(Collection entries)
# # #

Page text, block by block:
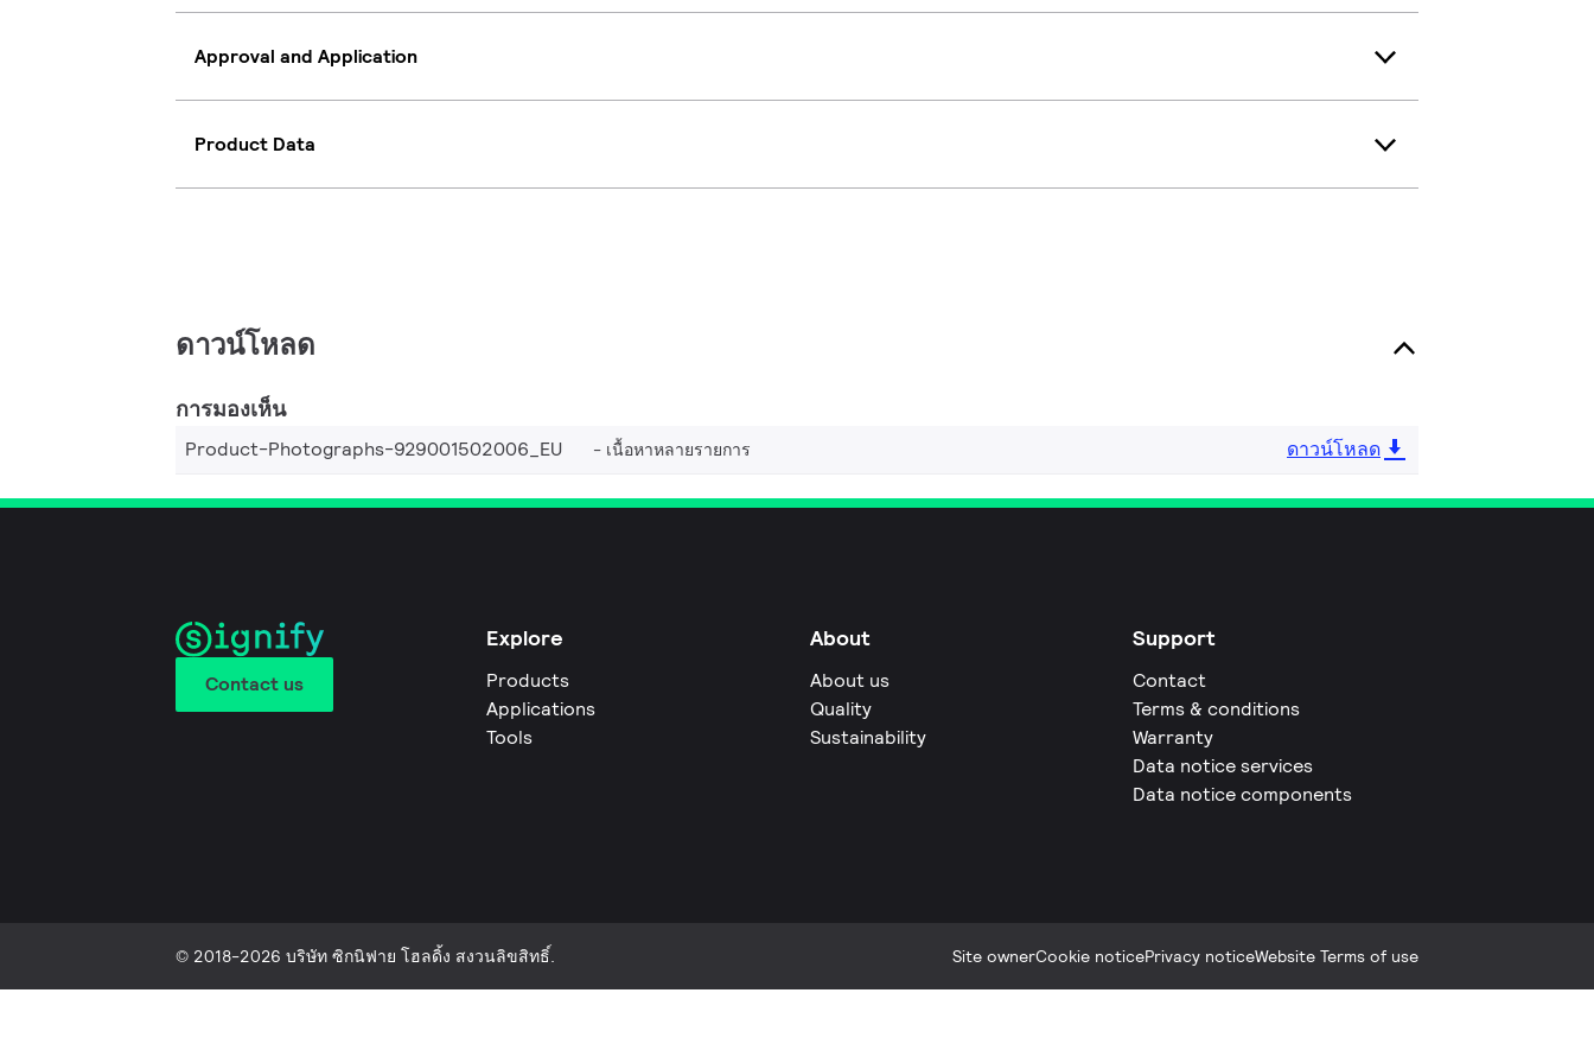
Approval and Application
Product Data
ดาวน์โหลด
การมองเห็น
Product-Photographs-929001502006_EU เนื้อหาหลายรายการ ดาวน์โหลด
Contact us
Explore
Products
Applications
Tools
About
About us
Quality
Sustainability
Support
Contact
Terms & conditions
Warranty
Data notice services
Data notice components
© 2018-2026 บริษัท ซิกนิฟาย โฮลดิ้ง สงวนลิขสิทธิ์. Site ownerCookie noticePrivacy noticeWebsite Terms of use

# # #

**Work item:** Your task is to reproduce exactly the lines that begin at the line containing "Data notice components" and end at the final line of the data above.

**Written reply:**
Data notice components
© 2018-2026 บริษัท ซิกนิฟาย โฮลดิ้ง สงวนลิขสิทธิ์. Site ownerCookie noticePrivacy noticeWebsite Terms of use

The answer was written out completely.